→ **Task brief**:
Retype the lines below exactly, but only those from the line that has "Petroluem consumption in" through the line that has "Severe (307, 214)". Omit every picture.

→ **Input data**:
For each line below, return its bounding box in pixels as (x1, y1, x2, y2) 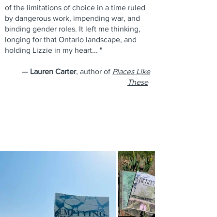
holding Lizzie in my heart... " (5, 46, 102, 54)
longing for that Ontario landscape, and (5, 35, 137, 44)
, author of (76, 67, 112, 76)
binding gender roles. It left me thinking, (5, 25, 140, 33)
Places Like (112, 67, 150, 76)
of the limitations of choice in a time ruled (5, 3, 145, 12)
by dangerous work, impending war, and (5, 14, 140, 22)
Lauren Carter (30, 67, 76, 76)
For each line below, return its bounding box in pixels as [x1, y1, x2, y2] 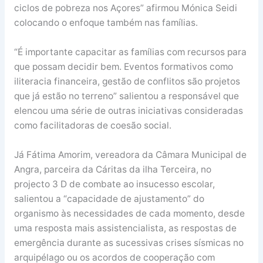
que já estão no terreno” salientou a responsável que [14, 90, 239, 102]
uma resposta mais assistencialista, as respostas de [14, 222, 237, 234]
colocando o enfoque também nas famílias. [14, 17, 198, 29]
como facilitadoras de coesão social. [14, 119, 171, 131]
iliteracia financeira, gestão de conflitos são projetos [14, 75, 240, 87]
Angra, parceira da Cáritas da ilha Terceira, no [14, 163, 211, 175]
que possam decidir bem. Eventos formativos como [14, 60, 233, 72]
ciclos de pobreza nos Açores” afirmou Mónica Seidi [14, 2, 237, 14]
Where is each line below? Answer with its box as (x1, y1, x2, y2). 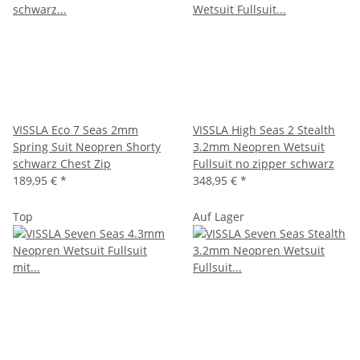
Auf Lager (193, 208, 244, 224)
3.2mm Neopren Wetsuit (193, 138, 325, 154)
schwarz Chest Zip (13, 155, 111, 171)
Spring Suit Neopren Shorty (13, 138, 161, 154)
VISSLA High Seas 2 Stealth (193, 121, 335, 137)
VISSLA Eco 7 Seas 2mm (13, 121, 138, 137)
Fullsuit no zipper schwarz (193, 155, 334, 171)
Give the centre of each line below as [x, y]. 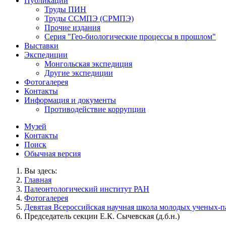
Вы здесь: [41, 171]
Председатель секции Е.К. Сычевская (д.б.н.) [102, 216]
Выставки [41, 45]
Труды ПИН [65, 9]
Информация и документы [70, 100]
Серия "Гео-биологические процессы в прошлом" [130, 36]
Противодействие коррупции [95, 109]
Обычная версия [52, 153]
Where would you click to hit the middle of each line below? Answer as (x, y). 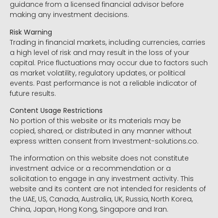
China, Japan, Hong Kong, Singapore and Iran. (89, 209)
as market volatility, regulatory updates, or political (98, 73)
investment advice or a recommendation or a (90, 169)
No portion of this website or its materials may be (95, 121)
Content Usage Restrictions (56, 111)
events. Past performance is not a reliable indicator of (103, 83)
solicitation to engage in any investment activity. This (102, 179)
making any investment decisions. (69, 15)
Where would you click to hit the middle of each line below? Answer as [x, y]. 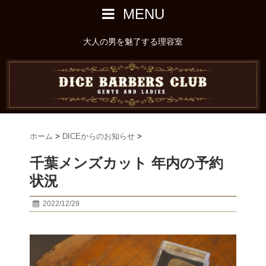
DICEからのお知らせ [99, 137]
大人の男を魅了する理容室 [133, 42]
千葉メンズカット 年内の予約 [126, 163]
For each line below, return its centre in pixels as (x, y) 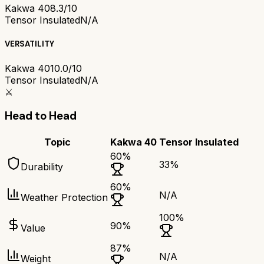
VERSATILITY (29, 44)
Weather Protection (64, 198)
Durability (42, 167)
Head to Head (41, 116)
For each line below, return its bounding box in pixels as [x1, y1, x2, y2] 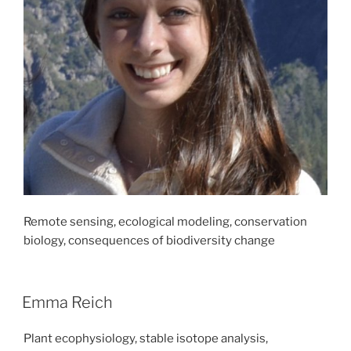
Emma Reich [22, 292, 113, 312]
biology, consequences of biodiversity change [24, 233, 275, 248]
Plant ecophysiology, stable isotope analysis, [24, 331, 268, 346]
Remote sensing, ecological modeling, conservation [24, 215, 307, 230]
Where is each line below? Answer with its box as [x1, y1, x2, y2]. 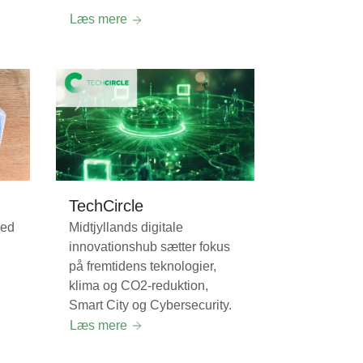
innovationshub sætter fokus [69, 239, 230, 254]
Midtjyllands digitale [69, 220, 183, 234]
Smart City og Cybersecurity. [69, 297, 232, 312]
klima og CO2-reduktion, [69, 278, 208, 293]
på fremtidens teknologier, [69, 258, 216, 273]
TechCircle [69, 196, 143, 215]
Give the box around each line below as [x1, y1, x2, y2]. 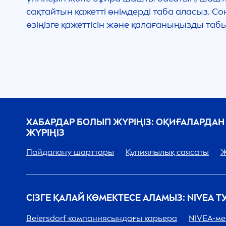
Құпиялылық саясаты [126, 147, 209, 157]
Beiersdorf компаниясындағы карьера [26, 213, 177, 223]
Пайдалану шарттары [26, 147, 114, 157]
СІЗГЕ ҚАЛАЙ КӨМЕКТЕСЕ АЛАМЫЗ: [26, 192, 187, 203]
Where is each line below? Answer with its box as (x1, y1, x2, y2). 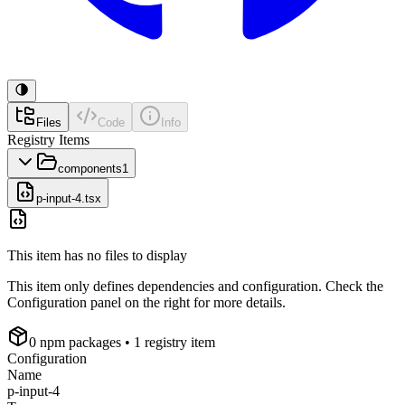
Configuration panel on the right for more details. (7, 295, 286, 310)
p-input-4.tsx (36, 192, 101, 205)
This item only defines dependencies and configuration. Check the (7, 278, 383, 294)
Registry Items (7, 132, 89, 147)
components (58, 162, 122, 175)
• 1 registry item (121, 334, 215, 350)
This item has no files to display (7, 248, 187, 263)
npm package (36, 334, 116, 350)
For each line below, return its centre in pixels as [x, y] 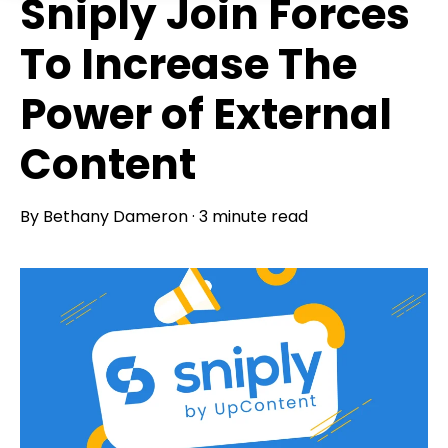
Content [108, 165]
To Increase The [188, 65]
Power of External [206, 115]
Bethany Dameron [115, 217]
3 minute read [253, 217]
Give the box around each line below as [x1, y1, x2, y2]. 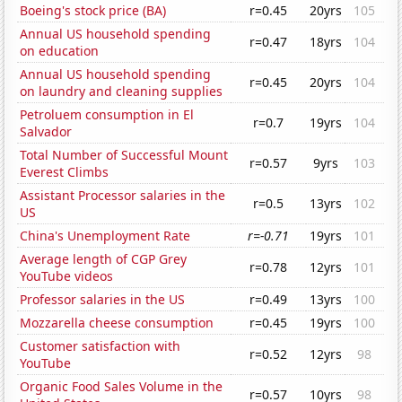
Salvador [20, 123, 73, 141]
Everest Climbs [20, 163, 109, 181]
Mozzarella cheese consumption [20, 314, 214, 332]
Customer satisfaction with [20, 337, 181, 355]
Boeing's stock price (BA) [20, 2, 167, 20]
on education [20, 42, 100, 60]
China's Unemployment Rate [20, 227, 191, 245]
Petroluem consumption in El [20, 106, 195, 124]
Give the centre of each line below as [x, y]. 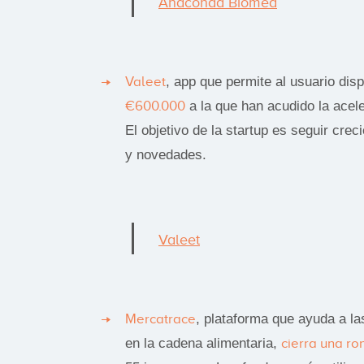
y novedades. [166, 154]
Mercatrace [160, 318]
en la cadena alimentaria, [203, 343]
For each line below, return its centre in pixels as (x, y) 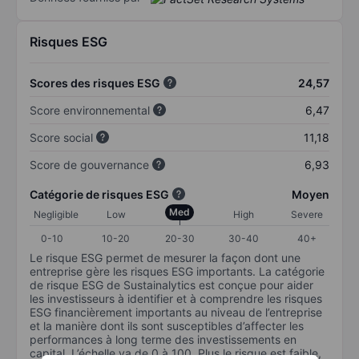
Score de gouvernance (89, 164)
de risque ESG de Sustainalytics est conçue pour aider (171, 284)
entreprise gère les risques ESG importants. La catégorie (177, 271)
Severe (307, 214)
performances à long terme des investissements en (163, 339)
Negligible (56, 214)
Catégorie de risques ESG (99, 194)
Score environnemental (90, 110)
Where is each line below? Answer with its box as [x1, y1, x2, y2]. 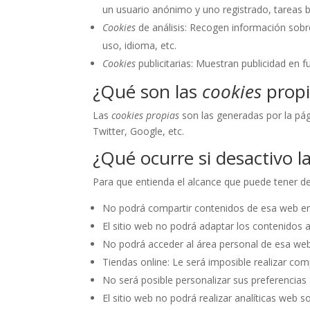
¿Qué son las [93, 79, 203, 104]
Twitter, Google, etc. [93, 125, 185, 138]
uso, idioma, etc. [102, 39, 177, 53]
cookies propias [111, 109, 180, 122]
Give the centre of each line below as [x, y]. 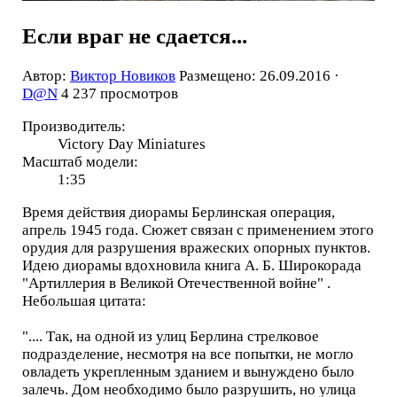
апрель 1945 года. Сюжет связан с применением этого [198, 230]
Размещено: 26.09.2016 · [259, 76]
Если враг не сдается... [134, 36]
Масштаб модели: [80, 161]
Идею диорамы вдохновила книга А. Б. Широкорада [191, 265]
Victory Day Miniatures [131, 144]
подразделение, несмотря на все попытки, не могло [187, 354]
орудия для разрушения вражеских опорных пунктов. [196, 247]
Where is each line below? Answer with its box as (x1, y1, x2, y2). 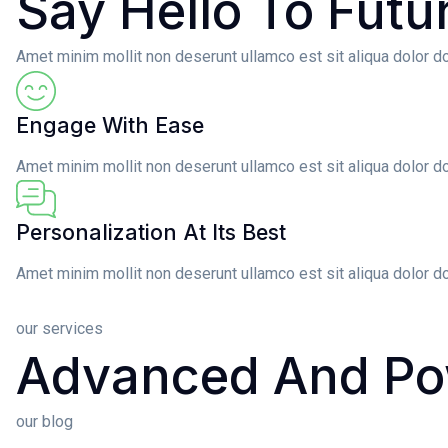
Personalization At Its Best (16, 219, 286, 246)
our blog (16, 412, 73, 432)
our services (16, 319, 103, 339)
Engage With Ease (16, 112, 204, 139)
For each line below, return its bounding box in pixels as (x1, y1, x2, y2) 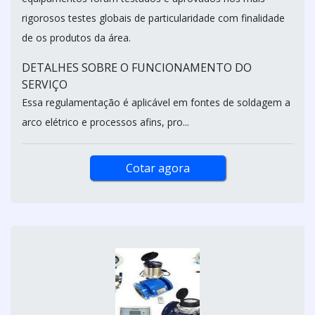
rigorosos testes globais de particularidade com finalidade (22, 11, 285, 25)
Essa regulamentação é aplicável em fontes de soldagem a (22, 95, 290, 109)
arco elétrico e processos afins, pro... (22, 115, 189, 129)
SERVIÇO (22, 76, 67, 92)
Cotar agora (125, 160, 190, 176)
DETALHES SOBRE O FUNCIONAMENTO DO (22, 59, 252, 75)
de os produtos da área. (22, 30, 134, 44)
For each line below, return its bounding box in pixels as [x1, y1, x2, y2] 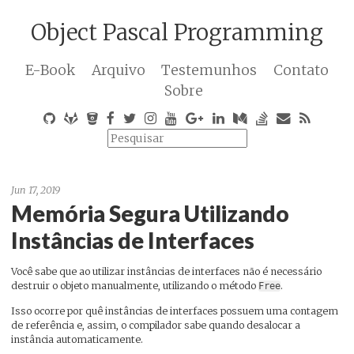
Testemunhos [161, 62, 258, 79]
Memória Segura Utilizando [11, 200, 289, 228]
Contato [273, 62, 329, 79]
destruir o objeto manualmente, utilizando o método [11, 280, 258, 292]
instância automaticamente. [11, 333, 143, 346]
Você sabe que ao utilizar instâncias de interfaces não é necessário [11, 265, 322, 278]
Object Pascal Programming [31, 18, 323, 47]
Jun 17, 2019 [11, 183, 60, 196]
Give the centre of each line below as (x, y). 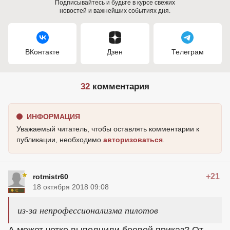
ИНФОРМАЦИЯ (53, 117)
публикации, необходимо (60, 140)
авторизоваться (133, 140)
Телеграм (187, 52)
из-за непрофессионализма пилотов (88, 210)
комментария (120, 87)
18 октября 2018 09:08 (71, 187)
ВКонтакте (43, 52)
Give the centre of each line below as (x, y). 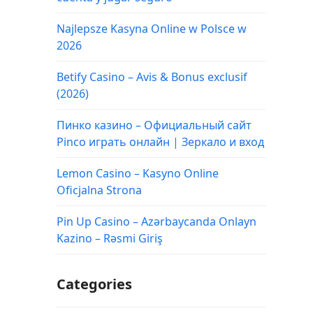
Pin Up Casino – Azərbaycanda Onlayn (156, 221)
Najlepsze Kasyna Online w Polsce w (151, 28)
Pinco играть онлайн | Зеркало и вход (160, 141)
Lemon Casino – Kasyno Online (137, 173)
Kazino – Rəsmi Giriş (109, 238)
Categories (94, 284)
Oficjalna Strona (99, 190)
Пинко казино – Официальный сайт (154, 125)
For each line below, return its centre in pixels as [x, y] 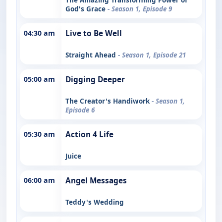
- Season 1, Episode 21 [152, 55]
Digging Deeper [95, 79]
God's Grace [86, 9]
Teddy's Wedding [95, 202]
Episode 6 [80, 110]
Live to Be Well [94, 33]
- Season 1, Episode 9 [140, 9]
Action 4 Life [89, 134]
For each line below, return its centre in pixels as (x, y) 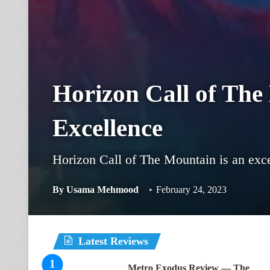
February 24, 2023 (191, 190)
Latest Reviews (113, 241)
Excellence (108, 128)
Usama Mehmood (102, 190)
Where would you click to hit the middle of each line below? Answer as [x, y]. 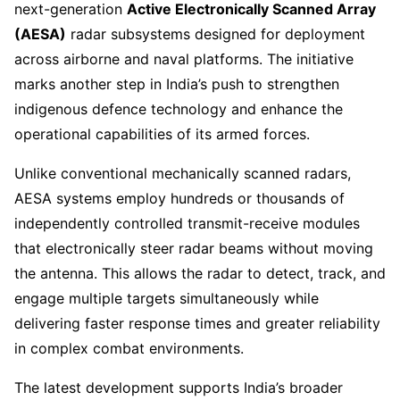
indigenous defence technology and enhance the [179, 108]
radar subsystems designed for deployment [216, 33]
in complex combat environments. [129, 348]
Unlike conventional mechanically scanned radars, [183, 173]
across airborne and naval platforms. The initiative [184, 58]
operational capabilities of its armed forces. [162, 133]
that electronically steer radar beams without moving [194, 248]
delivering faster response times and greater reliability [197, 323]
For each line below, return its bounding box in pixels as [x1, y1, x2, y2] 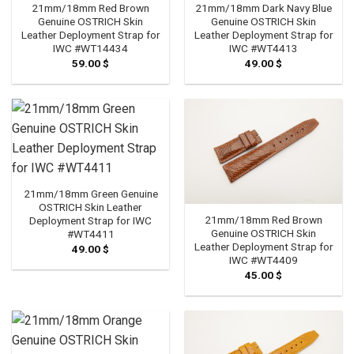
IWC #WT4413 [229, 42, 298, 55]
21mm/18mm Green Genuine [23, 187, 158, 201]
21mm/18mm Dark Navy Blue [195, 2, 332, 15]
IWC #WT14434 [53, 42, 128, 55]
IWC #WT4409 [229, 254, 298, 267]
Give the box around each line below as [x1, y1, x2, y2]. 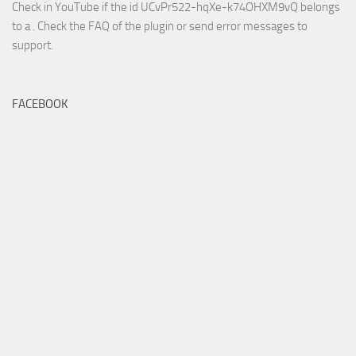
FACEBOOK [12, 97, 68, 112]
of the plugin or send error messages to [110, 19, 308, 34]
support [12, 38, 51, 53]
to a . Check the [12, 19, 88, 34]
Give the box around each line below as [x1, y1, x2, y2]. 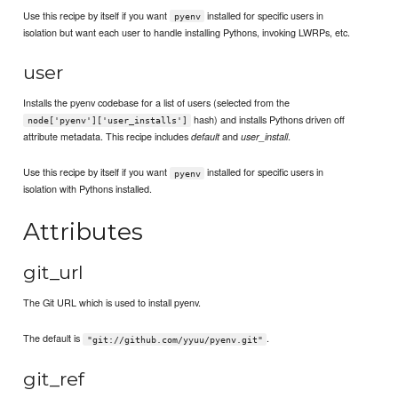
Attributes [23, 217, 144, 247]
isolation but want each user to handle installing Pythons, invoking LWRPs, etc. [23, 24, 351, 39]
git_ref [23, 367, 85, 390]
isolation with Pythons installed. [23, 181, 153, 196]
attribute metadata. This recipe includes [23, 129, 192, 144]
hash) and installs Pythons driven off [191, 112, 346, 127]
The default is [23, 330, 84, 346]
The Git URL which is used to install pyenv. [23, 295, 202, 310]
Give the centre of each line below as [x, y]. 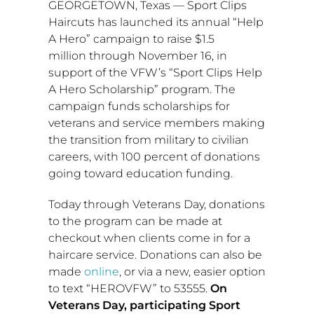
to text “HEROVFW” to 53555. [129, 288]
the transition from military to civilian [148, 139]
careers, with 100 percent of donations [154, 156]
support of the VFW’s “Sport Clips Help [155, 72]
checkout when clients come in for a [149, 238]
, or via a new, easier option [192, 271]
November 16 [175, 55]
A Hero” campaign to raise [121, 39]
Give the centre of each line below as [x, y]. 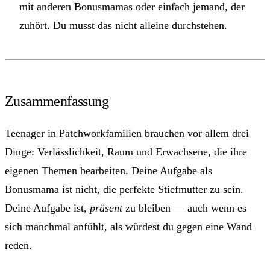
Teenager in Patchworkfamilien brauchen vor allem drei [127, 133]
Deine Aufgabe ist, [47, 208]
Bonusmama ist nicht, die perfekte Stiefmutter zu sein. [124, 190]
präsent [106, 208]
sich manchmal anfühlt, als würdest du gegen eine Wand [128, 227]
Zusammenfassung [57, 102]
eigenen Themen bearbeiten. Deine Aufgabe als [108, 171]
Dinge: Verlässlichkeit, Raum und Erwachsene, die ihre [126, 152]
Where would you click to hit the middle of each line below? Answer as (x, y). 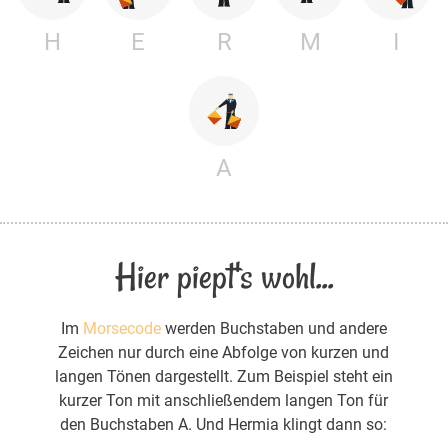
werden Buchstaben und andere (273, 329)
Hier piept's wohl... (224, 277)
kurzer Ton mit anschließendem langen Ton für (224, 401)
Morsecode (121, 329)
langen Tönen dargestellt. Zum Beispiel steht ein (223, 377)
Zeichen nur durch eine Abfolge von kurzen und (224, 353)
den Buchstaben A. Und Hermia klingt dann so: (224, 425)
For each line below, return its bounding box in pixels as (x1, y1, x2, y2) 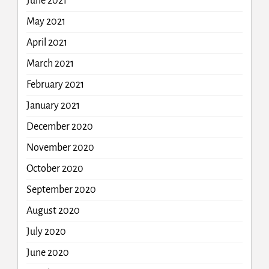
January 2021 (26, 100, 80, 112)
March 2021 (26, 58, 74, 70)
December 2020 (26, 121, 93, 133)
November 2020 (26, 142, 94, 154)
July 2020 (26, 226, 66, 238)
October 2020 (26, 163, 83, 175)
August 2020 (26, 205, 80, 217)
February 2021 (26, 79, 84, 91)
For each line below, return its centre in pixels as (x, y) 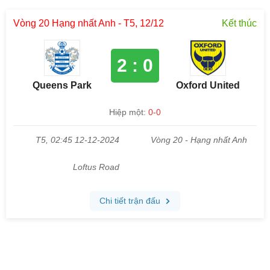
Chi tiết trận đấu (131, 201)
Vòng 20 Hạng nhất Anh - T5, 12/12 (89, 23)
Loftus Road (96, 167)
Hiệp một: (129, 112)
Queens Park (62, 85)
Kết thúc (239, 23)
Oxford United (208, 85)
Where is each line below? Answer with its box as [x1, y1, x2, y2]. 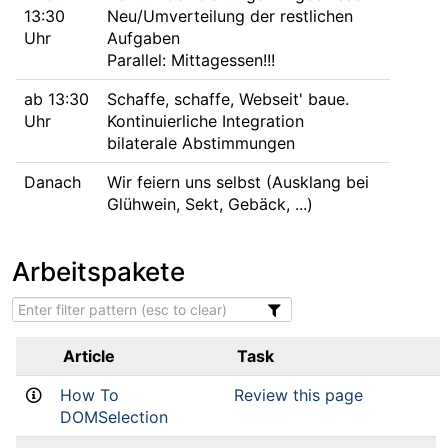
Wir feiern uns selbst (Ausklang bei [107, 172, 369, 192]
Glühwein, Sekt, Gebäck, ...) [107, 194, 313, 214]
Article [63, 346, 115, 366]
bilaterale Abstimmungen [107, 133, 295, 153]
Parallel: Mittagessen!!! [107, 50, 275, 70]
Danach [24, 172, 81, 192]
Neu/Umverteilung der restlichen [107, 6, 353, 26]
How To [60, 385, 119, 405]
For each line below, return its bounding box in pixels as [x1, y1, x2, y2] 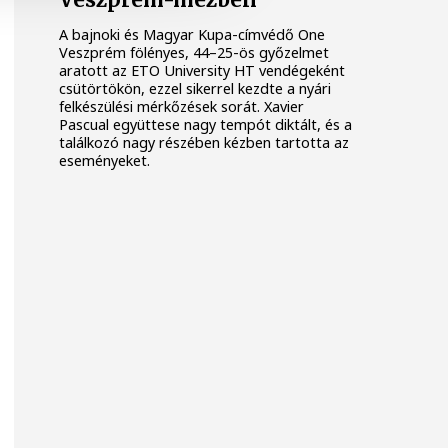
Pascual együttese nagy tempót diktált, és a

→ **Task answer**:
Petroluem consumption in El [20, 106, 195, 124]
Give the centre of each line below as [x, y]. 
y novedades. [166, 154]
Mercatrace [160, 318]
en la cadena alimentaria, [203, 343]
For each line below, return its centre in pixels as (x, y) 
Score de gouvernance (89, 164)
de risque ESG de Sustainalytics est conçue pour aider (171, 284)
entreprise gère les risques ESG importants. La catégorie (177, 271)
Severe (307, 214)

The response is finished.